[Stored entries]
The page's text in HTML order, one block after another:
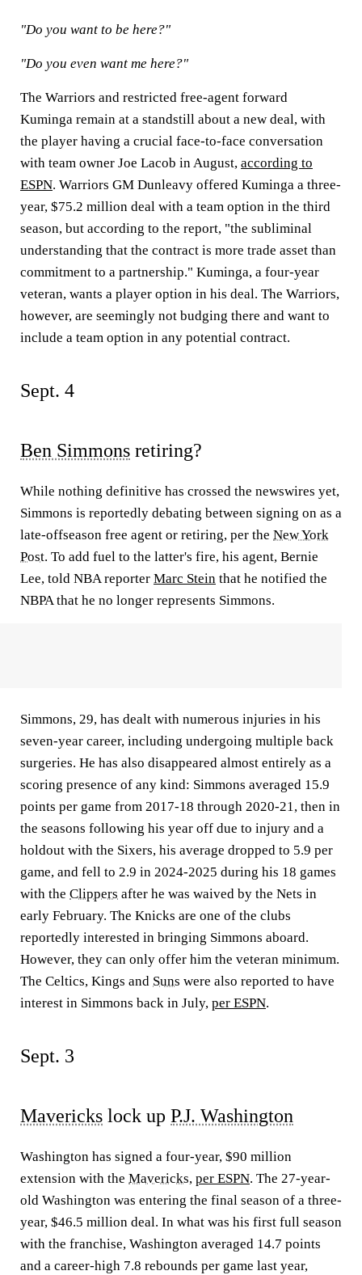
"Do you want to be here?"
"Do you even want me here?"
The Warriors and restricted free-agent forward
Kuminga remain at a standstill about a new deal, with
the player having a crucial face-to-face conversation
with team owner Joe Lacob in August, according to
ESPN. Warriors GM Dunleavy offered Kuminga a three-
year, $75.2 million deal with a team option in the third
season, but according to the report, "the subliminal
understanding that the contract is more trade asset than
commitment to a partnership." Kuminga, a four-year
veteran, wants a player option in his deal. The Warriors,
however, are seemingly not budging there and want to
include a team option in any potential contract.
Sept. 4
Ben Simmons retiring?
While nothing definitive has crossed the newswires yet,
Simmons is reportedly debating between signing on as a
late-offseason free agent or retiring, per the New York
Post. To add fuel to the latter's fire, his agent, Bernie
Lee, told NBA reporter Marc Stein that he notified the
NBPA that he no longer represents Simmons.
Simmons, 29, has dealt with numerous injuries in his
seven-year career, including undergoing multiple back
surgeries. He has also disappeared almost entirely as a
scoring presence of any kind: Simmons averaged 15.9
points per game from 2017-18 through 2020-21, then in
the seasons following his year off due to injury and a
holdout with the Sixers, his average dropped to 5.9 per
game, and fell to 2.9 in 2024-2025 during his 18 games
with the Clippers after he was waived by the Nets in
early February. The Knicks are one of the clubs
reportedly interested in bringing Simmons aboard.
However, they can only offer him the veteran minimum.
The Celtics, Kings and Suns were also reported to have
interest in Simmons back in July, per ESPN.
Sept. 3
Mavericks lock up P.J. Washington
Washington has signed a four-year, $90 million
extension with the Mavericks, per ESPN. The 27-year-
old Washington was entering the final season of a three-
year, $46.5 million deal. In what was his first full season
with the franchise, Washington averaged 14.7 points
and a career-high 7.8 rebounds per game last year,
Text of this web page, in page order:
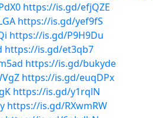
https://is.gd/efjQZE
https://is.gd/yef9fS
https://is.gd/P9H9Du
https://is.gd/et3qb7
https://is.gd/bukyde
https://is.gd/euqDPx
https://is.gd/y1rqlN
https://is.gd/RXwmRW
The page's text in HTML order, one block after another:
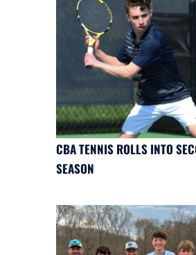
CBA TENNIS ROLLS INTO
SEASON
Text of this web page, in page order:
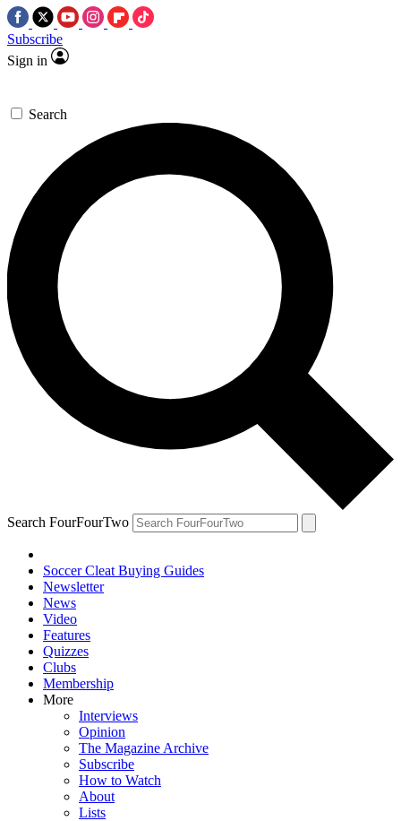
Subscribe
Sign in
Search
Search FourFourTwo
Soccer Cleat Buying Guides
Newsletter
News
Video
Features
Quizzes
Clubs
Membership
More
Interviews
Opinion
The Magazine Archive
Subscribe
How to Watch
About
Lists
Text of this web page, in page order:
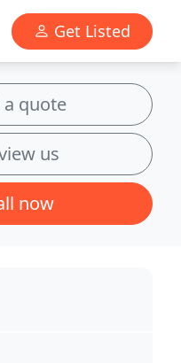
Get Listed
a quote
us
now
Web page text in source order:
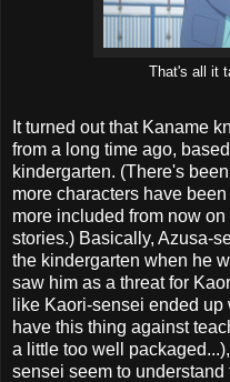
That's all it
It turned out that Kaname
from a long time ago,
kindergarten. (There's
more characters have
more included from now
stories.) Basically, Azusa-
the kindergarten when he
saw him as a threat for
like Kaori-sensei ended
have this thing against
a little too well
sensei seem to
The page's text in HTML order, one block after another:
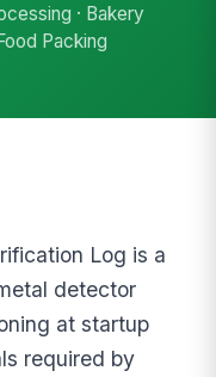
· Bakery
Packing
Log is a
detector
at startup
required by
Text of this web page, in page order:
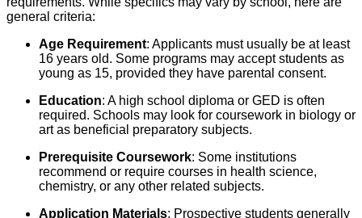
general criteria:
Age Requirement: Applicants must usually be at least
16 years old. Some programs may accept students as
young as 15, provided they have parental consent.
Education: A high school diploma or GED is often
required. Schools may look for coursework in biology or
art as beneficial preparatory subjects.
Prerequisite Coursework: Some institutions
recommend or require courses in health science,
chemistry, or any other related subjects.
Application Materials: Prospective students generally
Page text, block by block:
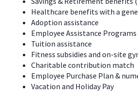
Healthcare benefits with a
Adoption assistance
Employee Assistance Programs
Tuition assistance
Fitness subsidies and on-site
Charitable contribution match
Employee Purchase Plan &
Vacation and Holiday Pay
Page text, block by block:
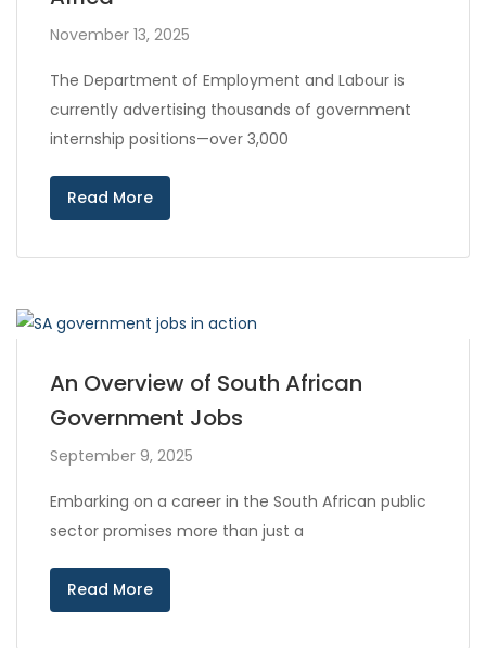
November 13, 2025
The Department of Employment and Labour is
currently advertising thousands of government
internship positions—over 3,000
Read More
An Overview of South African
Government Jobs
September 9, 2025
Embarking on a career in the South African public
sector promises more than just a
Read More

### EXERCISE BRIEF
From the first line of the entries above down to the line holding "holdout with the", quote each line exactly and nothing else, skipping pictures.

### RESULT BELOW
The page's text in HTML order, one block after another:
"Do you want to be here?"
"Do you even want me here?"
The Warriors and restricted free-agent forward
Kuminga remain at a standstill about a new deal, with
the player having a crucial face-to-face conversation
with team owner Joe Lacob in August, according to
ESPN. Warriors GM Dunleavy offered Kuminga a three-
year, $75.2 million deal with a team option in the third
season, but according to the report, "the subliminal
understanding that the contract is more trade asset than
commitment to a partnership." Kuminga, a four-year
veteran, wants a player option in his deal. The Warriors,
however, are seemingly not budging there and want to
include a team option in any potential contract.
Sept. 4
Ben Simmons retiring?
While nothing definitive has crossed the newswires yet,
Simmons is reportedly debating between signing on as a
late-offseason free agent or retiring, per the New York
Post. To add fuel to the latter's fire, his agent, Bernie
Lee, told NBA reporter Marc Stein that he notified the
NBPA that he no longer represents Simmons.
Simmons, 29, has dealt with numerous injuries in his
seven-year career, including undergoing multiple back
surgeries. He has also disappeared almost entirely as a
scoring presence of any kind: Simmons averaged 15.9
points per game from 2017-18 through 2020-21, then in
the seasons following his year off due to injury and a
holdout with the Sixers, his average dropped to 5.9 per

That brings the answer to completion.